What Then Must We Do?

Yes, California's drought is bad. But the worst thing we can do is take hasty actions we'll regret later. "No regrets" actions only please.

@PeterGleick I'm more worried there will be no actions, period.


@pvowell what are your top recommendations?


This is a recent Twitter exchange between Peter Gleick and myself. Sorry, Peter, but I just couldn't answer in 140 characters or less.  And my apologies to Leo Tolstoy for my rip off of his book title. But here, in a great deal more characters than allowed by Twitter, is what I would like to see done to deal with this drought, and California’s water supply moving forward.  I know some of this you’ll agree with, Peter, and some you won’t; others reading this will have opinions different from either of us. But the first and one of the best actions we can take is this sort of dialogue.

As much as people seem to think Californian’s are environmentally conscience and all practice conservation already, it’s my experience that a great many people still have a long way to go in doing meaningful water conservation.  I’ve been to so many rate case meetings were people testify how they have just two people at home and only use 25 CCF of water a month (that’s  18,700 gallons, or more than 300 gallons per person per day). Or they complain that rates are so high, instead of the acre of turf they used to enjoy, they have to suffer with only a quarter of an acre now.  The issue of whether clean safe water is a human right has been in the news a good deal in the past year, but my experience is all too often people take that to mean they have the God given right to use as much water as they bloody well want at little to no cost.  That has to stop.  Mandatory rationing during the drought and steeply increasing block rate structures all the time should be used to force serious conservation.

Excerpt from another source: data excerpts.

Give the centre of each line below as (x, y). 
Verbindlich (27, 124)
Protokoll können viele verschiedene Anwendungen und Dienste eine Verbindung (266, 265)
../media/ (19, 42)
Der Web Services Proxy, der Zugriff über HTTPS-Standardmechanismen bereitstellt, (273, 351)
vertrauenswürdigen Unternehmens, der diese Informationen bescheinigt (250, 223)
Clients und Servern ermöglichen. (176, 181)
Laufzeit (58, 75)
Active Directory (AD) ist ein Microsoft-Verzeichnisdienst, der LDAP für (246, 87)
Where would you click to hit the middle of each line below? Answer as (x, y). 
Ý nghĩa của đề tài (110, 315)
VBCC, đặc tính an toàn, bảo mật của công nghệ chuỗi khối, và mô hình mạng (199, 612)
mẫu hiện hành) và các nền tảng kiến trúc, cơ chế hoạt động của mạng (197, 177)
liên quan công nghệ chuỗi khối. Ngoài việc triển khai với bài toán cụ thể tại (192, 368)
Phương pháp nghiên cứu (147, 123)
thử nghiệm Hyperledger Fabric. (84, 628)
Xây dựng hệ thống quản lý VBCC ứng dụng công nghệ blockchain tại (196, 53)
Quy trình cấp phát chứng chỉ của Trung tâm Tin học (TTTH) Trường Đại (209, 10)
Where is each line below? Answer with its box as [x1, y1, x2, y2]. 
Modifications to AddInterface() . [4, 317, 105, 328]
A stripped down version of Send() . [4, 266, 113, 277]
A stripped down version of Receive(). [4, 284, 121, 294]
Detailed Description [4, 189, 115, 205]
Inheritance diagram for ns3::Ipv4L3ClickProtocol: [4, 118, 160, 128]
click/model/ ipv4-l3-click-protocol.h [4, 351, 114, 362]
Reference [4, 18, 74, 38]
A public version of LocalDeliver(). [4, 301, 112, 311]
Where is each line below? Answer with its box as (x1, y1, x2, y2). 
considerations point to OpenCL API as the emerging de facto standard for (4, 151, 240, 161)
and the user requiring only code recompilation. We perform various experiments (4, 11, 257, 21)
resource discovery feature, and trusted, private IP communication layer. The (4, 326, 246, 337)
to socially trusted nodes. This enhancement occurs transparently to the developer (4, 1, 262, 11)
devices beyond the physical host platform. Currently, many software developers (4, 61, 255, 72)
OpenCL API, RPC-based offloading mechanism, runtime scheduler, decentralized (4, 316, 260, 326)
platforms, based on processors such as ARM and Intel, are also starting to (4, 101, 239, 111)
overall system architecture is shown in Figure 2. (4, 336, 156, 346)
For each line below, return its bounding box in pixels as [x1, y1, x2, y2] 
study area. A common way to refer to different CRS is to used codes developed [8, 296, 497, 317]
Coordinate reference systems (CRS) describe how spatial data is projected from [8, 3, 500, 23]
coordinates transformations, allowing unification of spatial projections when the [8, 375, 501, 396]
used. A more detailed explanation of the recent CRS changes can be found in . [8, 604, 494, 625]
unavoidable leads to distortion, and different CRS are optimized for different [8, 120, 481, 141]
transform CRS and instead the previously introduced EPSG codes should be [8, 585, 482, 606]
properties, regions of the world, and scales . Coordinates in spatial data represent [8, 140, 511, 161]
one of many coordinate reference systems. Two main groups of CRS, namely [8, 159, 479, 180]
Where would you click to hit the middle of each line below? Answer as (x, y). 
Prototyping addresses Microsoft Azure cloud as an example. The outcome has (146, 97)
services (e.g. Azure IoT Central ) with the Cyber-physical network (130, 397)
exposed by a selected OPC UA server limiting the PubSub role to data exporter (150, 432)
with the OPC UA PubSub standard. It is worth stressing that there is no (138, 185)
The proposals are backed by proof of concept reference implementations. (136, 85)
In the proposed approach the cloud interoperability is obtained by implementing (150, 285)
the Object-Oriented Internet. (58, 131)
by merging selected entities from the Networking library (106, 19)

I think the Bay Delta Conservation Plan (BDCP) has got to move forward. The Delta is in precarious shape, physically and environmentally.  Its ability to continue to provide water to Southern California is in serious jeopardy.  Talk about hasty actions: If we continue to do little or nothing to deal with this issue, the Delta will collapse and water deliveries to Southern California will be seriously limited or even halted all together.  If that happens, you’ll see hasty decisions made to quickly provide new water supplies that will wreak environmental, social justice, and budgetary havoc.  The BDCP isn’t perfect, but it’s a controlled plan that we can move forward with, and that needs to be done.

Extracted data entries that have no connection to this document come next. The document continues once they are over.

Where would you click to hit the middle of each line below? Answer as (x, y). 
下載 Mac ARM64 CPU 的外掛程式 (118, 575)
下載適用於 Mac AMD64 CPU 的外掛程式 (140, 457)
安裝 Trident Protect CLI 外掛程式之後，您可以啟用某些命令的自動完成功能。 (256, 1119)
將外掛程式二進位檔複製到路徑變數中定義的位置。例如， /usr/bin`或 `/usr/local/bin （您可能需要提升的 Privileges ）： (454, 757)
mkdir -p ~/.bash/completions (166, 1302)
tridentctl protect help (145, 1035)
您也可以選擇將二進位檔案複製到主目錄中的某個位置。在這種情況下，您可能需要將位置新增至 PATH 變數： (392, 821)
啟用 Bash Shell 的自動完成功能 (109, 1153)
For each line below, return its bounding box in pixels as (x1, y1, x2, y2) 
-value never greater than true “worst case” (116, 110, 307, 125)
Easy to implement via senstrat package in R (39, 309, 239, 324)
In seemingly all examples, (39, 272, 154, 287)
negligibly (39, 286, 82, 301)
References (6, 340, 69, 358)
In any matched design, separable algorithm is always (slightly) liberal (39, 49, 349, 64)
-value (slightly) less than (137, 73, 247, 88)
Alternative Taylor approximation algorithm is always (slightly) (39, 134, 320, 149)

Desalination has got to become much more prevalent in California.  The Coastal Commission should never have killed the Huntington Beach project posed by Poseidon; that project should be resurrected, and more of the desal projects planned up and down the coast moved forward as well.  Is there an environmental cost to these projects?  Absolutely, but those costs can be minimized without killing the projects.  But no project is without any environmental cost, just as for each of us to get out of bed every morning and live our normal lives there is an environmental cost.  If we want to continue to live our lives here in California, then desalination will have to play a bigger part in providing us with water.  The energy use and associated expense of desal continues to fall, and funding for research into lowering those costs even further should be a priority.


There you go, Peter.  My top three recommendations for moving forward with California’s water supply problems. Thanks for asking!